Yes, you are getting the hang of it. And, yes, that proves that axiom. Now look through the list of axioms and see if you can find one that's not going to be true. There is one.

 

[ilyas.h]

Yes, you are getting the hang of it. And, yes, that proves that axiom. Now look through the list of axioms and see if you can find one that's not going to be true. There is one.

I think I found the one that doesn't work, it's the additive inverse.

0 in Field.
v in Vector space.

0 + v = v0 ⊗ $\binom{p}{q}$ = $\binom{0p}{0}$ = $\binom{0}{0}$.

Am I correct? thanks. From what I can see, I think this is the only false axiom.

EDIT: I might be wrong, since I am adding an element from the field (zero) into the vector space: 0 + v = v, or perhaps the zero is meant to be the zero vector (?)./

 

[ilyas.h]

⊗

Yes, you are getting the hang of it. And, yes, that proves that axiom. Now look through the list of axioms and see if you can find one that's not going to be true. There is one.

Actually, I think I know now. It's the v + (-v) = 0.

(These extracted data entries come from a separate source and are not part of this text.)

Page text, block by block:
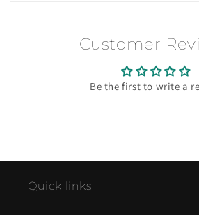
Customer
Be the first to write a
Quick links
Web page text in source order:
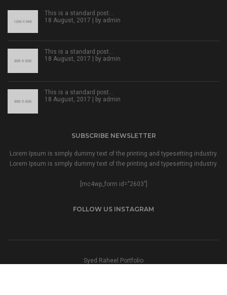
This is a standard post…
18 August, 2017 | by admin
This is a standard post…
18 August, 2017 | by admin
This is a standard post…
18 August, 2017 | by admin
SUBSCRIBE NEWSLETTER
Lorem Ipsum is simply dummy text of the printing and typesetting industry.
Lorem Ipsum is simply dummy text of the printing and typesetting industry.
[mc4wp_form id="2603"]
FOLLOW US INSTAGRAM
Syed Raheel Portfolio
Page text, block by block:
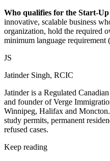
Who qualifies for the Start-Up
innovative, scalable business
organization, hold the required
minimum language requirement
JS
Jatinder Singh, RCIC
Jatinder is a Regulated
and founder of Verge
Winnipeg, Halifax and
study permits, permanent
refused cases.
Keep reading

$\binom{p}{q}$ + (-1)⊗$\binom{p}{q}$

= $\binom{p}{q}$ + $\binom{-1p}{0}$

= $\binom{p - p}{q}$

$\binom{0}{q}$ =/= $\binom{0}{0}$

so not true.

 

[Dick]

⊗

Actually, I think I know now. It's the v + (-v) = 0.

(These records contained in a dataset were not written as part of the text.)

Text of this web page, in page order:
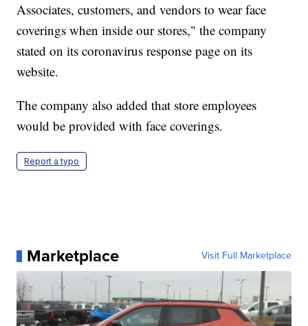
Associates, customers, and vendors to wear face
coverings when inside our stores," the company
stated on its coronavirus response page on its
website.
The company also added that store employees
would be provided with face coverings.
Report a typo
Marketplace Visit Full Marketplace
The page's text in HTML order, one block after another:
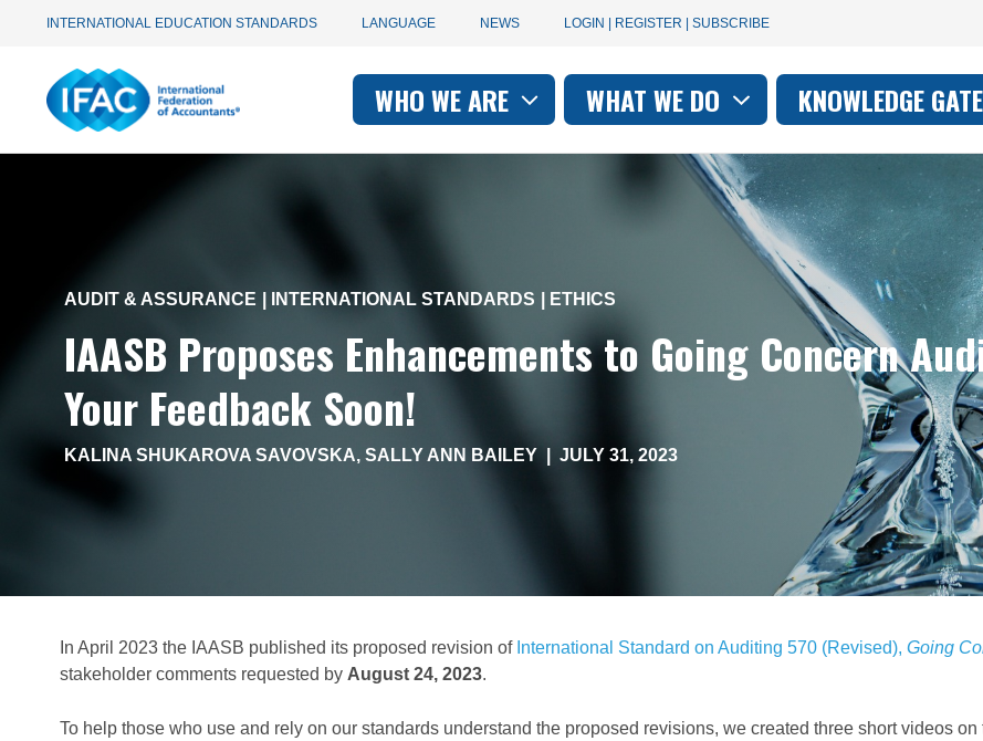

$\binom{p}{q}$ + (-1)⊗$\binom{p}{q}$

= $\binom{p}{q}$ + $\binom{-1p}{0}$

= $\binom{p - p}{q}$

$\binom{0}{q}$ =/= $\binom{0}{0}$

so not true.

You're getting closer and that is a valid problem but how do you know (-1)⊗v should be (-v)? I actually don't know exactly what your axiom list looks like. There are variations. Do you have an axiom that says (1)⊗v=v?

 

[ilyas.h]

You're getting closer and that is a valid problem but how do you know (-1)⊗v should be (-v)? I actually don't know exactly what your axiom list looks like. There are variations. Do you have an axiom that says (1)⊗v=v?

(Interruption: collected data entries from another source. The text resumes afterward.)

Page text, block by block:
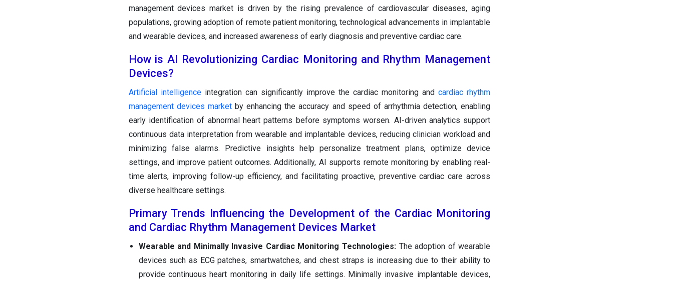
management devices market is driven by the rising prevalence of cardiovascular diseases, aging
populations, growing adoption of remote patient monitoring, technological advancements in implantable
and wearable devices, and increased awareness of early diagnosis and preventive cardiac care.
How is AI Revolutionizing Cardiac Monitoring and Rhythm Management
Devices?
Artificial intelligence integration can significantly improve the cardiac monitoring andcardiac rhythm
management devices marketby enhancing the accuracy and speed of arrhythmia detection, enabling
early identification of abnormal heart patterns before symptoms worsen. AI-driven analytics support
continuous data interpretation from wearable and implantable devices, reducing clinician workload and
minimizing false alarms. Predictive insights help personalize treatment plans, optimize device
settings, and improve patient outcomes. Additionally, AI supports remote monitoring by enabling real-
time alerts, improving follow-up efficiency, and facilitating proactive, preventive cardiac care across
diverse healthcare settings.
Primary Trends Influencing the Development of the Cardiac Monitoring
and Cardiac Rhythm Management Devices Market
Wearable and Minimally Invasive Cardiac Monitoring Technologies: The adoption of wearable
devices such as ECG patches, smartwatches, and chest straps is increasing due to their ability to
provide continuous heart monitoring in daily life settings. Minimally invasive implantable devices,

here are the axioms that i used:

http://mathworld.wolfram.com/VectorSpace.html

and yes, there is a 1v = v, which i proved rather simply (within the question) on my own. Therefore, -1v must equal -v, so my proof from above should be correct (?)/

v + (-v) =
v + (-1)*v==> v + (-1)⊗v

 

[Dick]

here are the axioms that i used:

http://mathworld.wolfram.com/VectorSpace.html

and yes, there is a 1v = v, which i proved rather simply (within the question) on my own. Therefore, -1v must equal -v, so my proof from above should be correct (?)/

v + (-v) =
v + (-1)*v==> v + (-1)⊗v

Yes, it's correct. It's just a little roundabout. Why don't you just show 1⊗v=v isn't generally true? That's enough. And that's what's REALLY going wrong. Not the additive inverse. v+(-v)=0 is correct. It's just that (-1)⊗v isn't equal to -v.